[TASK DIRECTIONS] What you output must match, exactly, the lines from the start of the records to the line containing "Budget Tips and Delicious", both ends kept and pictures excluded.

[DATA FOR REVIEW]
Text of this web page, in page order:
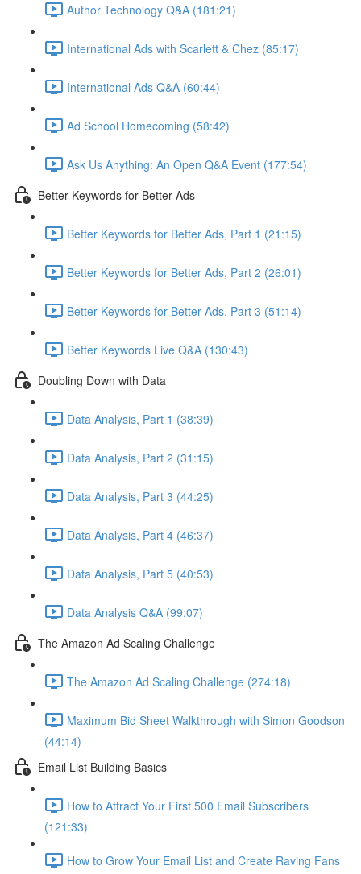
Author Technology Q&A (181:21)
International Ads with Scarlett & Chez (85:17)
International Ads Q&A (60:44)
Ad School Homecoming (58:42)
Ask Us Anything: An Open Q&A Event (177:54)
Better Keywords for Better Ads
Better Keywords for Better Ads, Part 1 (21:15)
Better Keywords for Better Ads, Part 2 (26:01)
Better Keywords for Better Ads, Part 3 (51:14)
Better Keywords Live Q&A (130:43)
Doubling Down with Data
Data Analysis, Part 1 (38:39)
Data Analysis, Part 2 (31:15)
Data Analysis, Part 3 (44:25)
Data Analysis, Part 4 (46:37)
Data Analysis, Part 5 (40:53)
Data Analysis Q&A (99:07)
The Amazon Ad Scaling Challenge
The Amazon Ad Scaling Challenge (274:18)
Maximum Bid Sheet Walkthrough with Simon Goodson
(44:14)
Email List Building Basics
How to Attract Your First 500 Email Subscribers
(121:33)
How to Grow Your Email List and Create Raving Fans
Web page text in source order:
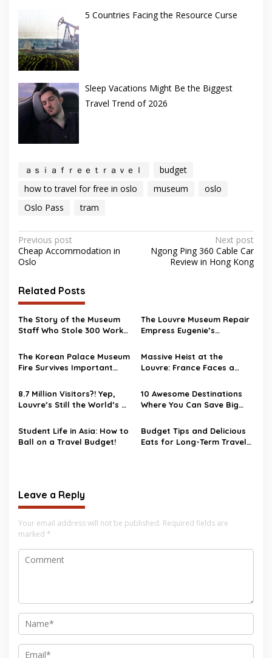
5 Countries Facing the Resource Curse
Sleep Vacations Might Be the Biggest
Travel Trend of 2026
ａｓｉａｆｒｅｅｔｒａｖｅｌ
budget
how to travel for free in oslo
museum
oslo
Oslo Pass
tram
Post
navigation
Previous post
Cheap Accommodation in
Oslo
Next post
Ngong Ping 360 Cable Car
Review in Hong Kong
Related Posts
The Story of the Museum
Staff Who Stole 300 Works
The Louvre Museum Repair
Empress Eugenie’s
The Korean Palace Museum
Fire Survives Important
Massive Heist at the
Louvre: France Faces a
Call
8.7 Million Visitors?! Yep,
Louvre’s Still the World’s #1
10 Awesome Destinations
Where You Can Save Big
Student Life in Asia: How to
Ball on a Travel Budget!
Budget Tips and Delicious
Eats for Long-Term Travel
Leave a Reply
Your email address will not be published. Required fields are
marked *
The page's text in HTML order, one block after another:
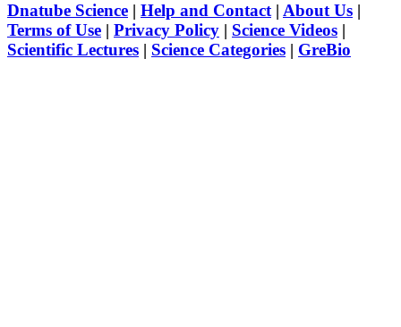
Dnatube Science | Help and Contact| About Us |
Terms of Use | Privacy Policy | Science Videos |
Scientific Lectures | Science Categories | GreBio

[EXERCISE SOLUTION]
Text of this web page, in page order:
Author Technology Q&A (181:21)
International Ads with Scarlett & Chez (85:17)
International Ads Q&A (60:44)
Ad School Homecoming (58:42)
Ask Us Anything: An Open Q&A Event (177:54)
Better Keywords for Better Ads
Better Keywords for Better Ads, Part 1 (21:15)
Better Keywords for Better Ads, Part 2 (26:01)
Better Keywords for Better Ads, Part 3 (51:14)
Better Keywords Live Q&A (130:43)
Doubling Down with Data
Data Analysis, Part 1 (38:39)
Data Analysis, Part 2 (31:15)
Data Analysis, Part 3 (44:25)
Data Analysis, Part 4 (46:37)
Data Analysis, Part 5 (40:53)
Data Analysis Q&A (99:07)
The Amazon Ad Scaling Challenge
The Amazon Ad Scaling Challenge (274:18)
Maximum Bid Sheet Walkthrough with Simon Goodson
(44:14)
Email List Building Basics
How to Attract Your First 500 Email Subscribers
(121:33)
How to Grow Your Email List and Create Raving Fans
Web page text in source order:
5 Countries Facing the Resource Curse
Sleep Vacations Might Be the Biggest
Travel Trend of 2026
ａｓｉａｆｒｅｅｔｒａｖｅｌ
budget
how to travel for free in oslo
museum
oslo
Oslo Pass
tram
Post
navigation
Previous post
Cheap Accommodation in
Oslo
Next post
Ngong Ping 360 Cable Car
Review in Hong Kong
Related Posts
The Story of the Museum
Staff Who Stole 300 Works
The Louvre Museum Repair
Empress Eugenie’s
The Korean Palace Museum
Fire Survives Important
Massive Heist at the
Louvre: France Faces a
Call
8.7 Million Visitors?! Yep,
Louvre’s Still the World’s #1
10 Awesome Destinations
Where You Can Save Big
Student Life in Asia: How to
Ball on a Travel Budget!
Budget Tips and Delicious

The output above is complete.